» Action item
Reproduce the entries below exactly, but only from the line containing "V tejto časti" to the line containing "interpretáciu. V tejto", inclusive.

» Exercise data
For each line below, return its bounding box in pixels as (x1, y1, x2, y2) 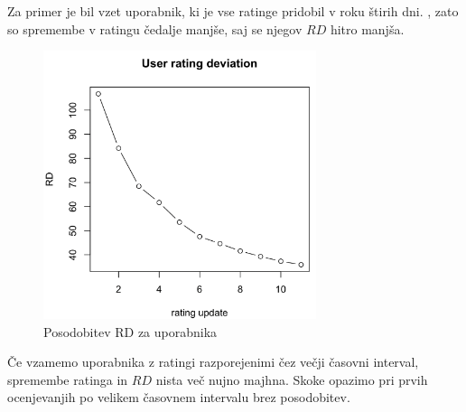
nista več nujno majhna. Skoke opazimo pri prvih (155, 370, 428, 389)
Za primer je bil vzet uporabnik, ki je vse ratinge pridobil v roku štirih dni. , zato (7, 2, 459, 20)
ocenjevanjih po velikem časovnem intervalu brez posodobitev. (7, 388, 350, 407)
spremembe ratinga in (7, 370, 128, 389)
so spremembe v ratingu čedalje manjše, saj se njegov (7, 19, 303, 38)
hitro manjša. (330, 19, 405, 38)
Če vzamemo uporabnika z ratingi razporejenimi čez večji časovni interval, (7, 352, 419, 371)
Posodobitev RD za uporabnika (43, 322, 218, 341)
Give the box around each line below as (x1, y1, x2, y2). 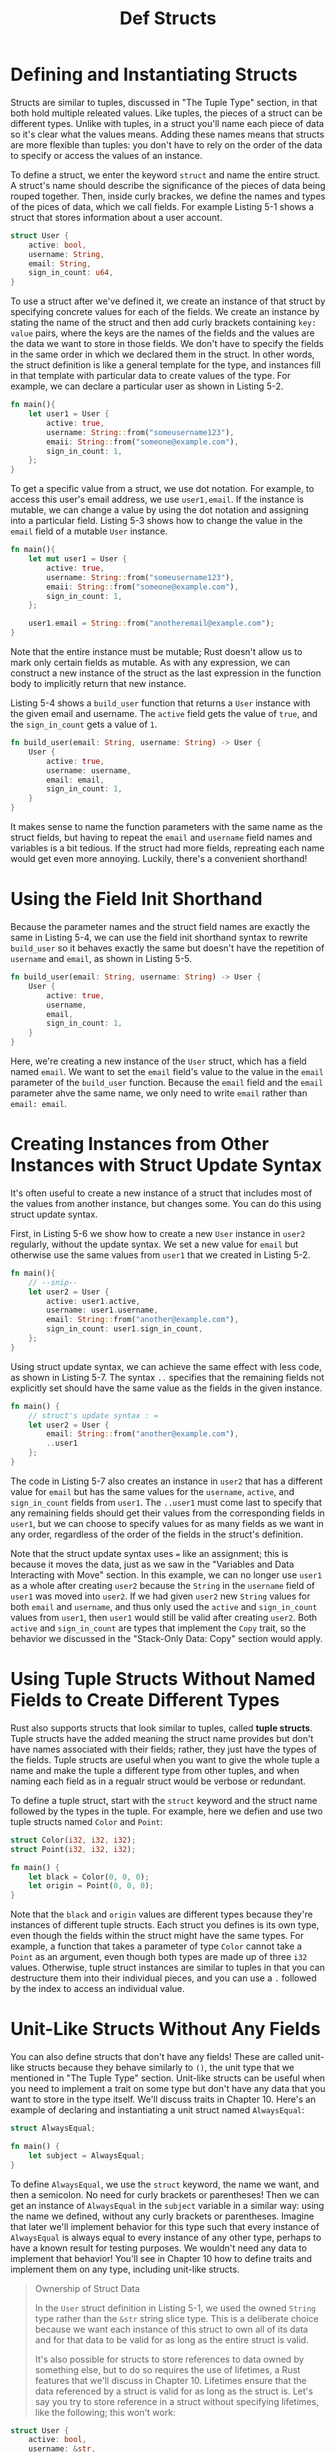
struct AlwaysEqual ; (10, 2123, 97, 2134)
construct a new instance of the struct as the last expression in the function (10, 667, 322, 679)
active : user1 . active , (46, 1296, 141, 1306)
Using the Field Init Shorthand (10, 888, 263, 911)
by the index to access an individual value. (10, 1983, 185, 1995)
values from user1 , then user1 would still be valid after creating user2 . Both (10, 1611, 318, 1623)
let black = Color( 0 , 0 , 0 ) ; (28, 1872, 150, 1882)
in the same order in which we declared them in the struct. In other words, (10, 348, 315, 361)
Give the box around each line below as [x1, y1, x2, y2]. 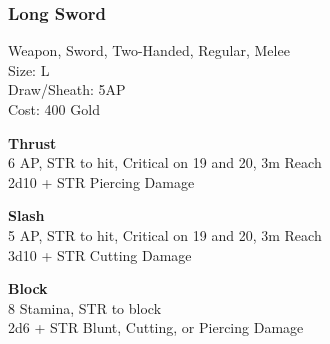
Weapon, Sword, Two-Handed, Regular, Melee [8, 40, 290, 61]
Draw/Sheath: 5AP [8, 79, 126, 100]
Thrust [8, 132, 57, 153]
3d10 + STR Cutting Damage [8, 244, 192, 265]
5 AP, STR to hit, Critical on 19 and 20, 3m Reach [8, 224, 322, 245]
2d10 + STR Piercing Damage [8, 171, 195, 192]
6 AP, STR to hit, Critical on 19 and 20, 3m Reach [8, 152, 322, 173]
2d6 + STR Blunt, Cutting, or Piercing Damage [8, 317, 304, 338]
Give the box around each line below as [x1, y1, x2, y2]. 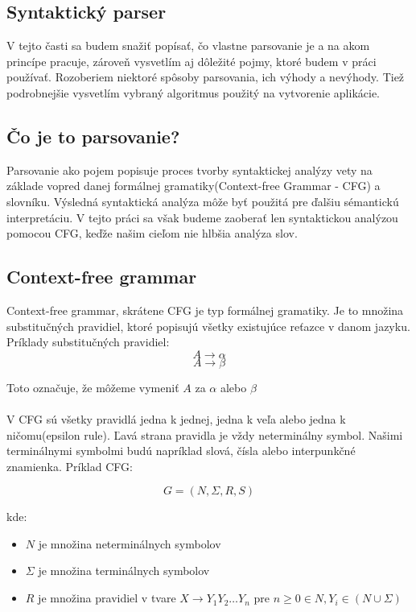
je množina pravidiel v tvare [38, 589, 176, 606]
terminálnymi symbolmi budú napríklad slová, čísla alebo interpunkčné [6, 442, 356, 459]
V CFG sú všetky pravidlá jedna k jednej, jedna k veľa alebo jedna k [6, 410, 346, 427]
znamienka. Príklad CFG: [6, 457, 133, 474]
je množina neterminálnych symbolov [38, 535, 221, 552]
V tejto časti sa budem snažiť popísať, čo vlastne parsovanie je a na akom [6, 37, 370, 54]
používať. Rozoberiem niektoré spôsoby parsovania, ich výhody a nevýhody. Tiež [6, 68, 405, 85]
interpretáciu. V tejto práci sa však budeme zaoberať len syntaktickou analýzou [6, 209, 398, 225]
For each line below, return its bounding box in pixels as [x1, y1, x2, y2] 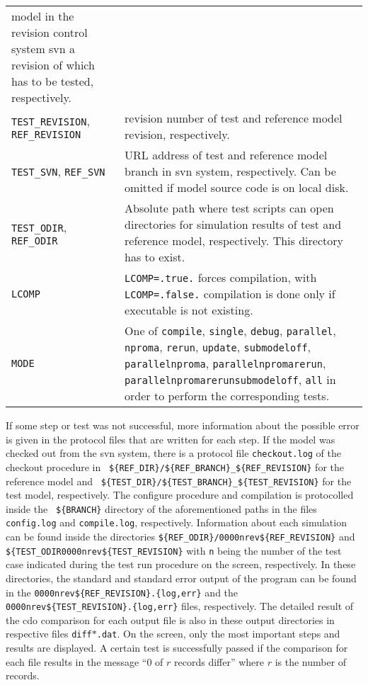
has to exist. [125, 249, 185, 265]
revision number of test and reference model [125, 110, 343, 126]
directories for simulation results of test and [125, 216, 342, 232]
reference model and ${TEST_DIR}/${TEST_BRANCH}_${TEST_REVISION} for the [6, 473, 352, 488]
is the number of [275, 654, 347, 669]
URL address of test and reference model [125, 147, 328, 163]
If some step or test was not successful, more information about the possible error [6, 418, 360, 432]
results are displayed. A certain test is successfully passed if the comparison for [6, 640, 348, 655]
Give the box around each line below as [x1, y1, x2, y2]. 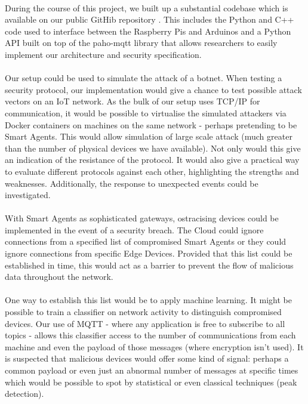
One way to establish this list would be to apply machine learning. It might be [5, 294, 292, 306]
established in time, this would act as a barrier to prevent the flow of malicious [5, 258, 294, 271]
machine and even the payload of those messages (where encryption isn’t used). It [5, 340, 304, 353]
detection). [5, 387, 44, 400]
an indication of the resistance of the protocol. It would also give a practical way [5, 153, 300, 166]
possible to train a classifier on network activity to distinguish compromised [5, 306, 282, 318]
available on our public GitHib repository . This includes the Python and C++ [5, 13, 294, 26]
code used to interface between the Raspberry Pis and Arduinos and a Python [5, 24, 291, 37]
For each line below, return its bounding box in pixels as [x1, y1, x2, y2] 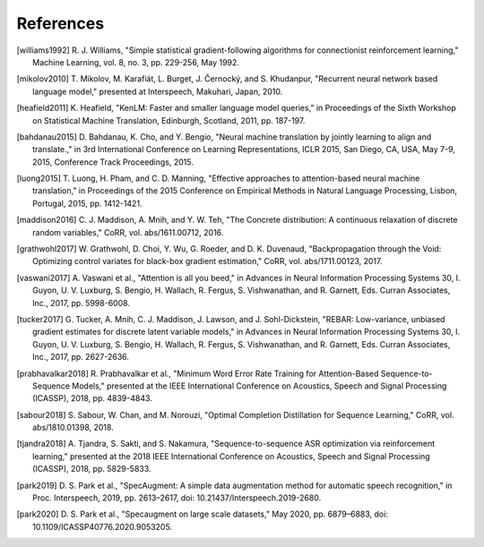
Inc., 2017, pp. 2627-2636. [32, 352, 130, 363]
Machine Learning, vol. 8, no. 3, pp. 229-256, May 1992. [32, 56, 239, 67]
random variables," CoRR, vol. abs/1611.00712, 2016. [32, 226, 224, 237]
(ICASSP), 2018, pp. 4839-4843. [32, 393, 152, 404]
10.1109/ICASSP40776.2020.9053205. [32, 521, 173, 532]
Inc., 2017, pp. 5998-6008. [32, 297, 130, 308]
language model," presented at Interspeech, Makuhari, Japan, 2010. [32, 86, 283, 97]
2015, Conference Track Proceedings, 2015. [32, 157, 194, 167]
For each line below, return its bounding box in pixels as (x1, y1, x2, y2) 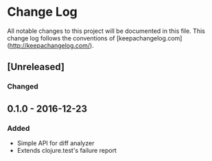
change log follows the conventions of (7, 34, 115, 42)
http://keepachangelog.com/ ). (9, 41, 94, 49)
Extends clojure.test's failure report (16, 146, 117, 154)
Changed (7, 82, 39, 91)
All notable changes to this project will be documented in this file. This (7, 27, 206, 35)
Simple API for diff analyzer (16, 138, 95, 147)
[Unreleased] (7, 61, 65, 73)
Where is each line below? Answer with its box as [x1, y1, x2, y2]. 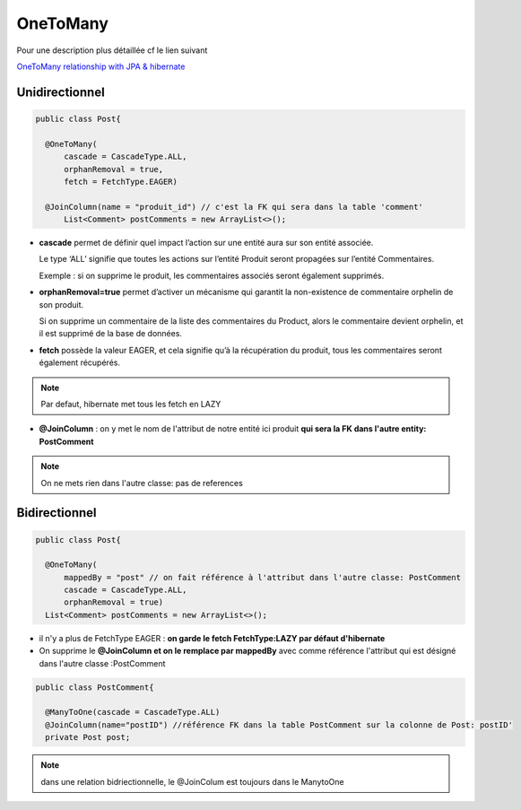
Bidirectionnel [16, 505, 98, 520]
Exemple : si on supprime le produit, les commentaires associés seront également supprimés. [39, 270, 385, 281]
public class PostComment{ [35, 682, 154, 692]
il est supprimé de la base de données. [39, 328, 183, 339]
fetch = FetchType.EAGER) [64, 176, 178, 187]
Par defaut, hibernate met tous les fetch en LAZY [40, 398, 221, 409]
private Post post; [45, 732, 131, 743]
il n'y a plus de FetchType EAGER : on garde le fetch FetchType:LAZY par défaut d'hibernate [39, 632, 386, 643]
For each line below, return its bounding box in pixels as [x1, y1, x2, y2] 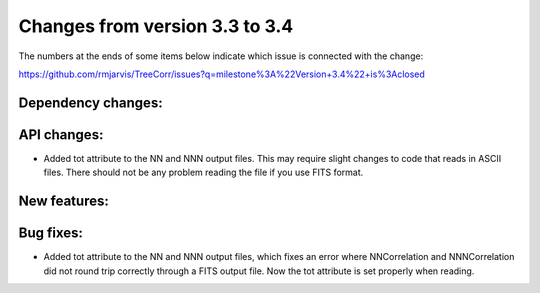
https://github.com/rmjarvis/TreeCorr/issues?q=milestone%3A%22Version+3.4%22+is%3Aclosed [18, 68, 425, 80]
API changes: [18, 126, 104, 143]
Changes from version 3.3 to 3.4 [18, 15, 294, 37]
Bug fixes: [18, 225, 84, 242]
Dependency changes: [18, 94, 164, 111]
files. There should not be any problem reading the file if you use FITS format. [43, 166, 364, 179]
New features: [18, 193, 109, 210]
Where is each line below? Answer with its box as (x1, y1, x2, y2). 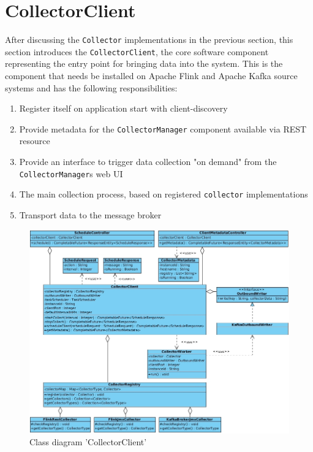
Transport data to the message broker (19, 208, 162, 221)
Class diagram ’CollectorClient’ (29, 435, 147, 448)
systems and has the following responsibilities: (5, 81, 178, 94)
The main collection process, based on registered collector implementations (19, 188, 308, 201)
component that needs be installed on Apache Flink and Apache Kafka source (5, 69, 298, 82)
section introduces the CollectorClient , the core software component (5, 45, 269, 58)
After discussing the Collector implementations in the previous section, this (5, 33, 293, 46)
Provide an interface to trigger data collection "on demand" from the (19, 155, 277, 168)

» Task output
V tejto časti sa budem snažiť popísať, čo vlastne parsovanie je a na akom [6, 37, 370, 54]
používať. Rozoberiem niektoré spôsoby parsovania, ich výhody a nevýhody. Tiež [6, 68, 405, 85]
interpretáciu. V tejto práci sa však budeme zaoberať len syntaktickou analýzou [6, 209, 398, 225]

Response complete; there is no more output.